Side-by-side box plots offer a similar comparison of distributions across groups. The boxplot offers a simpler approach that can give a crude understanding of a distribution. The three boxplots of height, one for each size of dog, make it clear that the size categorization is based on height because there is almost no overlap in height ranges for the groups. (This was not evident in the density curves due to the smoothing). What we don’t see in these box plots is the bimodality in the small and medium groups, but we can still see that the large dogs have a more narrow spread compared to the other two groups.

fig = make_subplots(rows=1, cols=2)

fig.add_trace(go.Box(x=dogs['size'], y=dogs['height']), row=1, col=1)
fig.add_trace(go.Violin(x=dogs['size'], y=dogs['height']), row=1, col=2)

fig.update_yaxes(range=[0,90])
fig.update_xaxes(categoryarray=["small", "medium", "large"],
                categoryorder = "array")
fig.update_layout(showlegend=False,width=550, height=250)              
fig.show()
../../_images/eda_relationships_12_0.svg

Also, the plot on the right is a violin plot of height for each size category. The violin plots sketch density curves along an axis for each group. A flipped version of the density curve is added to create a symmetric “violin”. The violin plot aims to bridge the gap between the density curve and box plot.

Box plots (also known as box-and-whisker plots) give a visual summary of a few important statistics of a distribution. The box denotes the 25th percentile, median, and 75th percentile, the whiskers show the tails, and unusually large or small values are also plotted. Box plots cannot reveal as much shape as with a histogram or density curve. They primarily show symmetry and skew, long/short tails, and unusually large/small values.

Figure 10.2 is a visual explanation of the parts of a box plot. Asymmetry is evident from the median not being in the middle of the box, the size of the tails are shown by the length of the whiskers, and outliers by the points that appear beyond the whiskers.

../../_images/box_plot.svg

Fig. 10.2 Diagram of a box plot with the summary statistics labeled.

When we examine the relationship between two qualitative features, our focus is on proportions, as we explain next.

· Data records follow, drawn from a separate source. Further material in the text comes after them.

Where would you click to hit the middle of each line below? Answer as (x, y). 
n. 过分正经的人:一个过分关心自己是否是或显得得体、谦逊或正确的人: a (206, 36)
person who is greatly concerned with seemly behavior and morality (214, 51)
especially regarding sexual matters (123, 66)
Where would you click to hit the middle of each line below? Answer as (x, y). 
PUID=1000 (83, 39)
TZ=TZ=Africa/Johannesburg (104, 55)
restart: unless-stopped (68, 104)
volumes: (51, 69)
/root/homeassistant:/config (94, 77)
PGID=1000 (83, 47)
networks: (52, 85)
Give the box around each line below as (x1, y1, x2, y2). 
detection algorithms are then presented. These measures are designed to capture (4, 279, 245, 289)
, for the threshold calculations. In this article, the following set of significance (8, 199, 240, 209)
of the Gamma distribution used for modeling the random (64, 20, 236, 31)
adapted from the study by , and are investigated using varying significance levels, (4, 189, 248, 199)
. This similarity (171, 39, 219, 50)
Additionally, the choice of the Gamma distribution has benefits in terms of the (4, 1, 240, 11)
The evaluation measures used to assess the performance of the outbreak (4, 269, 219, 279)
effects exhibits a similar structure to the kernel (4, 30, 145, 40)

10.3.3. Two Qualitative Features

With two qualitative features, we often compare the distribution of one feature across subgroups defined by the second. In effect, we hold one feature constant and plot the distribution of the second. To do this, we can use some of the same plots we used to display the distribution of one qualitative feature, such as a line plot or bar plot. As an example, let’s examine the relationship between the suitability of a breed for children and the size of the breed.

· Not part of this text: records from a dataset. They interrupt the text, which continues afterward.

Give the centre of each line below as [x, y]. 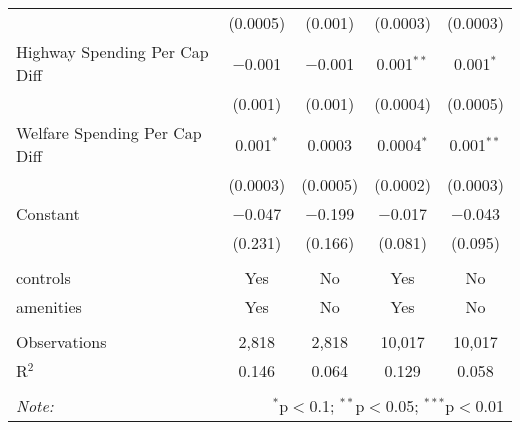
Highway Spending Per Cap [112, 51]
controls [43, 277]
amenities [49, 306]
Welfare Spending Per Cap [109, 132]
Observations [61, 341]
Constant [48, 213]
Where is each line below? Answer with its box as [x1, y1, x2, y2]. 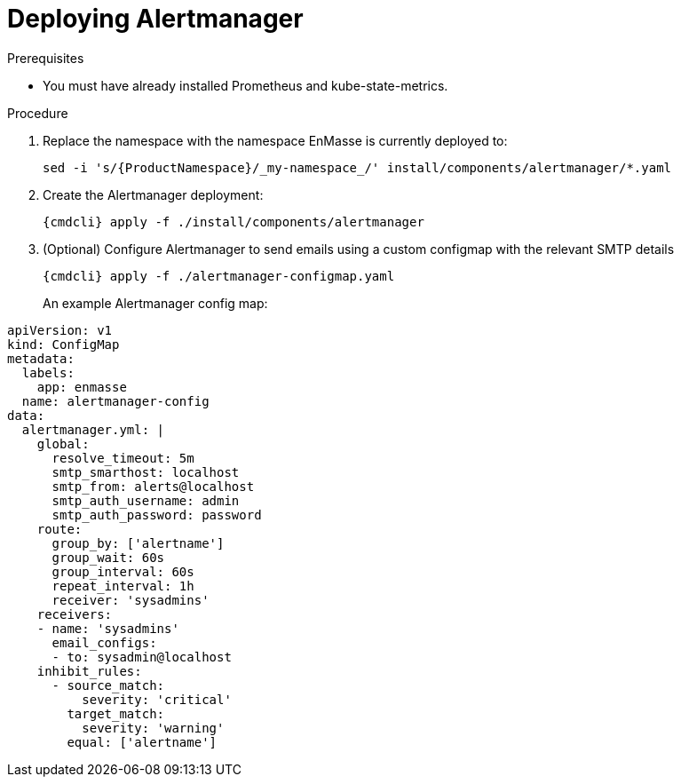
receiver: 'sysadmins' [51, 592, 210, 607]
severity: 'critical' [82, 692, 232, 707]
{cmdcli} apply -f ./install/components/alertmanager [43, 214, 424, 229]
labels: [21, 365, 75, 380]
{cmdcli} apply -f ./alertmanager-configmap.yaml [43, 268, 395, 283]
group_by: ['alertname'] [51, 535, 225, 550]
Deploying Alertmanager [7, 4, 304, 34]
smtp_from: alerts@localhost [51, 479, 255, 494]

To examine the relationship between these two qualitative features, we calculate three sets of proportions (one each for low, medium, and high suitability). Within each suitability category we find the proportion of small, medium, and large dogs. These proportions are displayed in following table. Notice that each row sums to 1 (equivalent to 100%).

def proportions(series):
    return series / sum(series)

counts = (dogs.groupby(['kids', 'size'])
 .size()
 .rename('count')
)

prop_table = (counts
 .unstack(level=1)
 .reindex(['High', 'Medium', 'Low'])
 .apply(proportions, axis=1)
)

prop_table_t= prop_table.transpose()
prop_table_t
kids High Medium Low
size
large 0.37 0.29 0.1
medium 0.36 0.34 0.2
small 0.27 0.37 0.7

The line plot below provides a visualization of these proportions. There is one “line” (set of connected dots) for each suitability level. The connected dots give the breakdown of size within a suitability category. We see that breeds with low suitability for kids are primarily small.

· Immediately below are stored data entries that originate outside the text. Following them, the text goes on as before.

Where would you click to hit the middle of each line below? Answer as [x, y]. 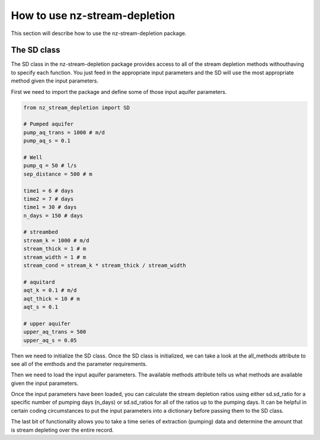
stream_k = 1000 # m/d [56, 240]
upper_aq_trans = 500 [55, 332]
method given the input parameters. [55, 81]
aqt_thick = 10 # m [52, 299]
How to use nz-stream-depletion [93, 15]
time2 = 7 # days [49, 199]
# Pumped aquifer [49, 124]
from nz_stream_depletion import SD [77, 107]

px.line(prop_table_t, y=prop_table_t.columns, 
        x=prop_table_t.index, line_dash='kids',
        markers=True, width=450, height=250)
../../_images/eda_relationships_22_0.svg

We can also present these proportions as a collection of side-by-side bar plots as shown here.

px.bar(prop_table, y=prop_table.columns, x=prop_table.index,
        barmode='group', width=500, height=250)
../../_images/eda_relationships_24_0.svg

So far, we’ve covered exploratory visualizations that incorporate one or two features. In the next section, we discuss visualizations that incorporate more than two features.